HAS, justement, adapta en 1982 la nouvelle sous son titre "Une histoire banale" ("Nieciekawa Historia"), au sortir de l'inoubliable labyrinthe spatio-temporel kaléidoscopique de "La Clepsydre" ("Sanatorium pod Klepsydra", 1973) – une superbe adaptation des nouvelles du poète prosateur graphiste Bruno SCHULZ (1892-1942) ; il en tira à nouveau une oeuvre inoubliable, d'une puissance émotionnelle et picturale inégalable [Ces deux films étant accessibles sur leur support DVD, édités par Malavida].

La dépression du vieux professeur Nicolaï est donc incurable. Sa situation matrimoniale est peu enviable : Varia, sa femme, est devenue une petite bourgeoise matérialiste (pléonasme) et leur fille adorée Lisa une charmante bécassine férue de musique, élève du Conservatoire et sous le charme d'un fat dénommé Gnäcker ; le fils est cité simplement par Nicolaï (son père) comme "l'officier de Varsovie"... Nicolaï est au fond navré de mépriser son épouse – celle qu'il adulait jadis – et de supporter aux repas familiaux la fatuité et l'omniprésence du prétendant de sa fille...

Le récit (comprenant six chapitres, parfaitement clos) débute à la troisième personne du singulier avant que nous découvrions que le narrateur s'est introduit comme un être dont il parle comme de l'extérieur, presque sans affects : il devient alors "Je", irrémédiablement "je", et ce jusqu'à sa fin... Dans le film de HAS, c'est la voix off de l'acteur Gustav Holoubek qui nous introduira toujours plus profondément par la causticité critique et ses mille sarcasmes habituels, tout au fond des abîmes du vieux professeur "revenu de tout"...

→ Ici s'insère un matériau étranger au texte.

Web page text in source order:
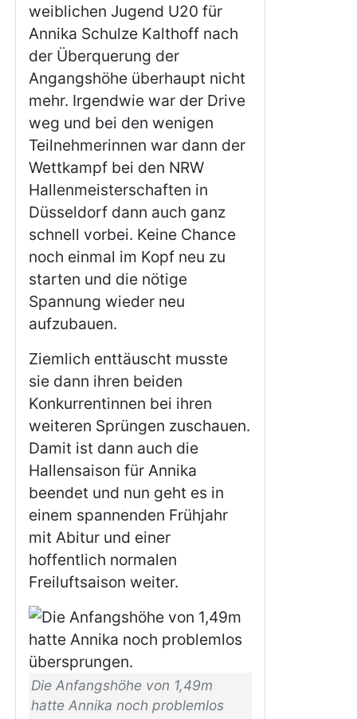
weiblichen Jugend U20 für
Annika Schulze Kalthoff nach
der Überquerung der
Angangshöhe überhaupt nicht
mehr. Irgendwie war der Drive
weg und bei den wenigen
Teilnehmerinnen war dann der
Wettkampf bei den NRW
Hallenmeisterschaften in
Düsseldorf dann auch ganz
schnell vorbei. Keine Chance
noch einmal im Kopf neu zu
starten und die nötige
Spannung wieder neu
aufzubauen.
Ziemlich enttäuscht musste
sie dann ihren beiden
Konkurrentinnen bei ihren
weiteren Sprüngen zuschauen.
Damit ist dann auch die
Hallensaison für Annika
beendet und nun geht es in
einem spannenden Frühjahr
mit Abitur und einer
hoffentlich normalen
Freiluftsaison weiter.
Die Anfangshöhe von 1,49m
hatte Annika noch problemlos
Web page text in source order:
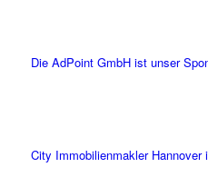
Die AdPoint GmbH ist unser
City Immobilienmakler Hannover
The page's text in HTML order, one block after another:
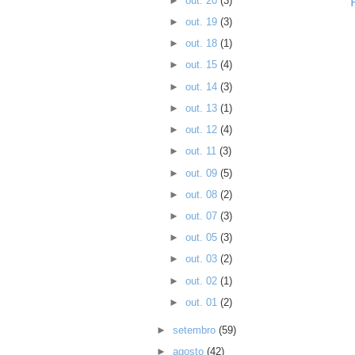
► out. 19 (3)
► out. 18 (1)
► out. 15 (4)
► out. 14 (3)
► out. 13 (1)
► out. 12 (4)
► out. 11 (3)
► out. 09 (5)
► out. 08 (2)
► out. 07 (3)
► out. 05 (3)
► out. 03 (2)
► out. 02 (1)
► out. 01 (2)
►setembro(59)
►agosto(42)
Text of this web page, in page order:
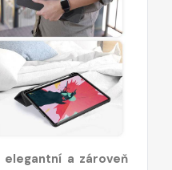
elegantní a zároveň
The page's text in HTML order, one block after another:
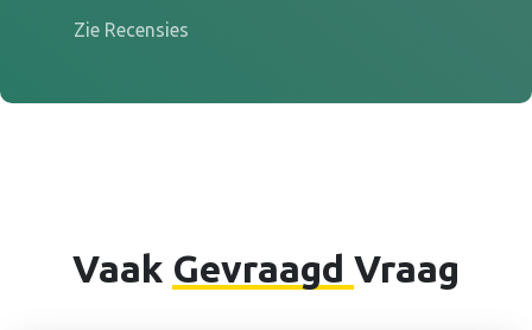
Zie Recensies
Vaak Gevraagd Vraag
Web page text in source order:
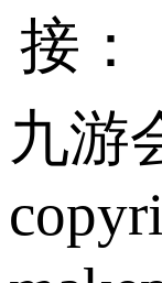
接：
九游
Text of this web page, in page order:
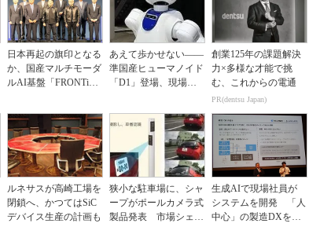
日本再起の旗印となる
か、国産マルチモーダ
ルAI基盤「FRONTi
あえて歩かせない――
準国産ヒューマノイド
「D1」登場、現場稼
創業125年の課題解決
力×多様な才能で挑
む、これからの電通
PR(dentsu Japan)
ルネサスが高崎工場を
閉鎖へ、かつてはSiC
デバイス生産の計画も
狭小な駐車場に、シャ
ープがポールカメラ式
製品発表 市場シェア
生成AIで現場社員が
システムを開発 「人
中心」の製造DXを自
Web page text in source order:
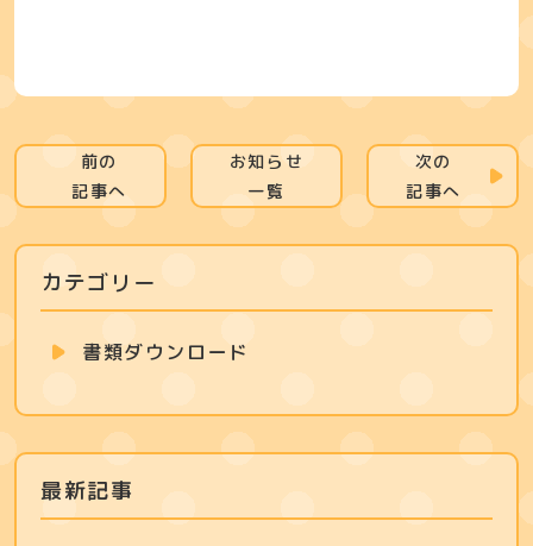
前の
記事へ
お知らせ
一覧
次の
記事へ
カテゴリー
書類ダウンロード
最新記事
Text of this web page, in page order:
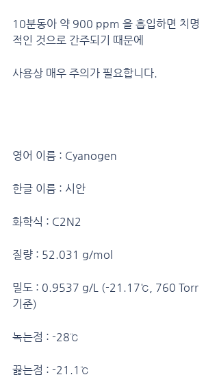
10분동아 약 900 ppm 을 흡입하면 치명
적인 것으로 간주되기 때문에
사용상 매우 주의가 필요합니다.
영어 이름 : Cyanogen
한글 이름 : 시안
화학식 : C2N2
질량 : 52.031 g/mol
밀도 : 0.9537 g/L (-21.17℃, 760 Torr
기준)
녹는점 : -28℃
끓는점 : -21.1℃
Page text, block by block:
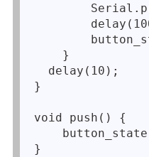
    }
  delay(10);
}
void push() {

On peut faire un parallèle avec la nouvelle la plus désespérée de Stefan ZWEIG : "Destruction d'un coeur" ("Untergang eines Herzens", 1927) au terme de laquelle le protagoniste meurt à quelques mètres des siens, dans l'indifférence d'une famille qu'il a gâtée et qui semble avoir "oublié" jusqu'à son existence... Autre constat poignant, d'une concision rare, à l'impact émotionnel considérable et d'une même noirceur irrémédiable.

Mais – tout comme dans la fameuse chanson de Brel ["Ces gens-là"] – il y a non pas "Frieda, qu'est belle comme un soleil" mais bien un espoir humain (d'apparences solaires) que constitue la fille adoptive du couple : la jeune Katia, actrice de théâtre en rupture de ban, anciennement amoureuse, fille-mère ayant perdu son enfant – et que nous découvrons cependant peut-être encore plus désespérée que Nicolaï : tous les humains lui insupportent, plus encore qu'à Nicolaï...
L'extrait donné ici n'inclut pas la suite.